As we sweep the threshold from 0 to 1, precision and recall move in opposite directions. Let's visualize this.

In [None]:
# Precision and recall as a function of threshold
thresholds_range = np.linspace(0.01, 0.99, 200)
precisions = []
recalls = []

for t in thresholds_range:
    y_pred_t = (y_proba >= t).astype(int)
    precisions.append(precision_score(y_test, y_pred_t, zero_division=0))
    recalls.append(recall_score(y_test, y_pred_t, zero_division=0))

plt.figure(figsize=(10, 6))
plt.plot(thresholds_range, precisions, label="Precision", linewidth=2)
plt.plot(thresholds_range, recalls, label="Recall", linewidth=2)
plt.axvline(x=0.5, color='gray', linestyle='--', alpha=0.5, label="Default threshold (0.5)")
plt.xlabel("Threshold", fontsize=12)
plt.ylabel("Score", fontsize=12)
plt.title("Precision-Recall Trade-off vs Threshold", fontsize=14)
plt.legend(fontsize=11)
plt.grid(True, alpha=0.3)
plt.tight_layout()
plt.show()

## ROC Curve

The **ROC (Receiver Operating Characteristic) curve** plots the True Positive Rate (recall) against the False Positive Rate at every threshold simultaneously.

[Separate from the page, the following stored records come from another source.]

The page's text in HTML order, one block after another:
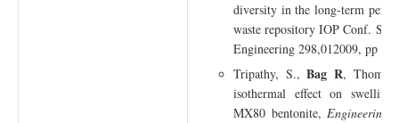
diversity in the long-term
waste repository IOP Conf.
Engineering 298,012009, pp 1-
Tripathy, S., Bag R,
isothermal effect on swelling
MX80 bentonite,Engineering

- **Perfect model:** curve passes through the top-left corner (0, 1)
- **Random model:** diagonal line from (0, 0) to (1, 1)
- **Better models:** curve bows further toward the top-left

The **AUC (Area Under the Curve)** summarizes the entire ROC curve as a single number from 0.5 (random) to 1.0 (perfect).

In [None]:
# Plot ROC curve
fpr, tpr, roc_thresholds = roc_curve(y_test, y_proba)
roc_auc = auc(fpr, tpr)

plt.figure(figsize=(8, 7))
plt.plot(fpr, tpr, color='steelblue', linewidth=2, label=f'Logistic Regression (AUC = {roc_auc:.3f})')
plt.plot([0, 1], [0, 1], color='gray', linestyle='--', label='Random Classifier (AUC = 0.5)')
plt.fill_between(fpr, tpr, alpha=0.1, color='steelblue')

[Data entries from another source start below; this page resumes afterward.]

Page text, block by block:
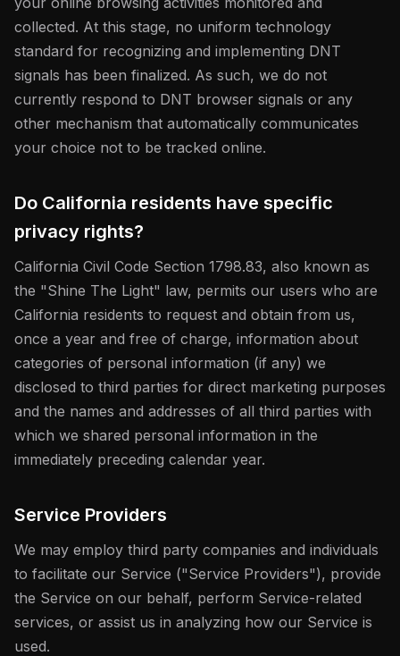
collected. At this stage, no uniform technology
standard for recognizing and implementing DNT
signals has been finalized. As such, we do not
currently respond to DNT browser signals or any
other mechanism that automatically communicates
your choice not to be tracked online.
Do California residents have specific
privacy rights?
California Civil Code Section 1798.83, also known as
the "Shine The Light" law, permits our users who are
California residents to request and obtain from us,
once a year and free of charge, information about
categories of personal information (if any) we
disclosed to third parties for direct marketing purposes
and the names and addresses of all third parties with
which we shared personal information in the
immediately preceding calendar year.
Service Providers
We may employ third party companies and individuals
to facilitate our Service ("Service Providers"), provide
the Service on our behalf, perform Service-related
services, or assist us in analyzing how our Service is
used.
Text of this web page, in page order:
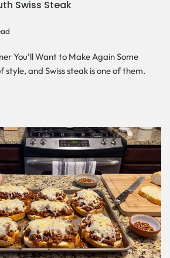
Swiss Steak
You’ll Want to Make Again Some
style, and Swiss steak is one of them.
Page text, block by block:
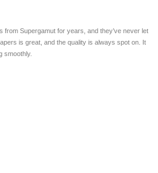
from Supergamut for years, and they’ve never let
is great, and the quality is always spot on. It
smoothly.
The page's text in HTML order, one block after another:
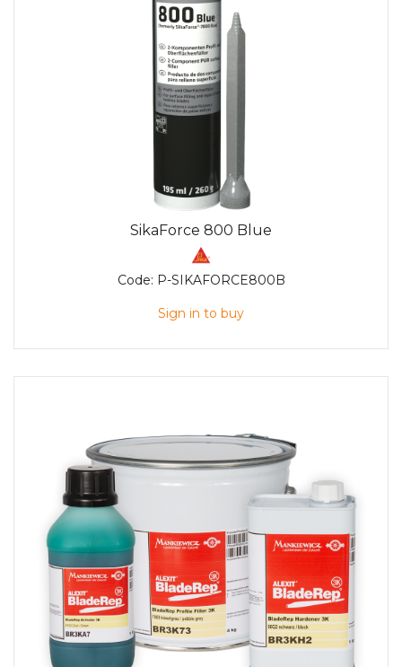
SikaForce 800 Blue
Code: P-SIKAFORCE800B
Sign in to buy
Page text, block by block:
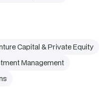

plt.xlabel("False Positive Rate", fontsize=12)
plt.ylabel("True Positive Rate (Recall)", fontsize=12)
plt.title("ROC Curve — Breast Cancer Classification", fontsize=14)
plt.legend(fontsize=11, loc='lower right')
plt.grid(True, alpha=0.3)
plt.tight_layout()
plt.show()

print(f"AUC = {roc_auc:.3f}")
print(f"Interpretation: there is a {roc_auc:.1%} chance that the model")
print("ranks a random malignant sample higher than a random benign sample.")

---
## ✏️ Exercise 2: Threshold Selection for Medical Screening

You're deploying the breast cancer model as a **screening tool**. The clinical team requires that **at least 95% of malignant tumors are detected** (recall ≥ 0.95). False positives are acceptable since they just lead to additional testing.

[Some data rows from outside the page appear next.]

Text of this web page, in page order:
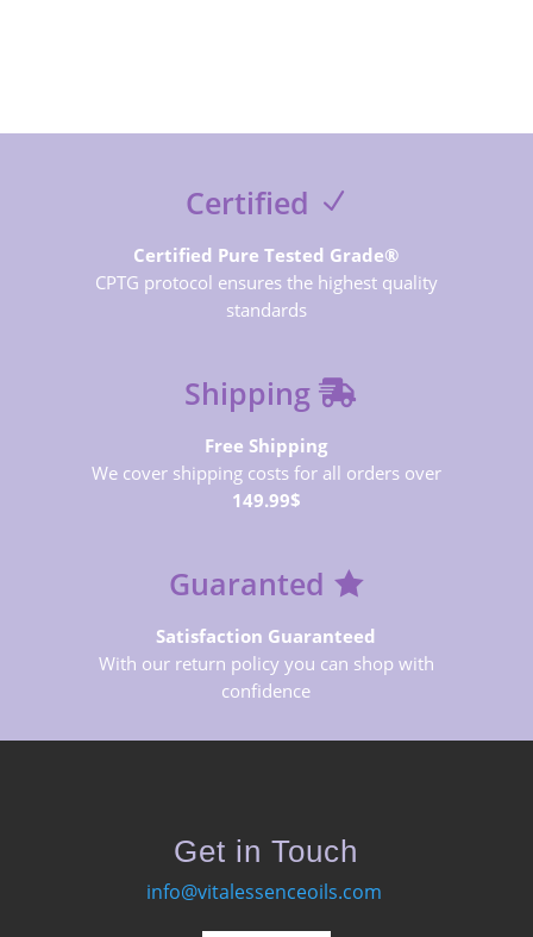
Certified
Certified Pure Tested Grade®
CPTG protocol ensures the highest quality
standards
Shipping
Free Shipping
We cover shipping costs for all orders over
149.99$
Guaranted
Satisfaction Guaranteed
With our return policy you can shop with
confidence
Get in Touch
info@vitalessenceoils.com

**Task 1:** Find the highest threshold that achieves at least 95% recall. *Hint:* use the `roc_thresholds` from the ROC curve computation above, along with the corresponding `tpr` values.

In [None]:
# Write your code here

In [None]:
#@title Click to reveal solution.
# Find the highest threshold where TPR >= 0.95
mask = tpr >= 0.95
valid_thresholds = roc_thresholds[mask]
best_threshold = valid_thresholds.max()  # highest threshold that still meets recall requirement

print(f"Best threshold for ≥95% recall: {best_threshold:.4f}")

# Verify
y_pred_clinical = (y_proba >= best_threshold).astype(int)
print(f"Recall at this threshold:    {recall_score(y_test, y_pred_clinical):.3f}")
print(f"Precision at this threshold: {precision_score(y_test, y_pred_clinical):.3f}")
print(f"Accuracy at this threshold:  {accuracy_score(y_test, y_pred_clinical):.3f}")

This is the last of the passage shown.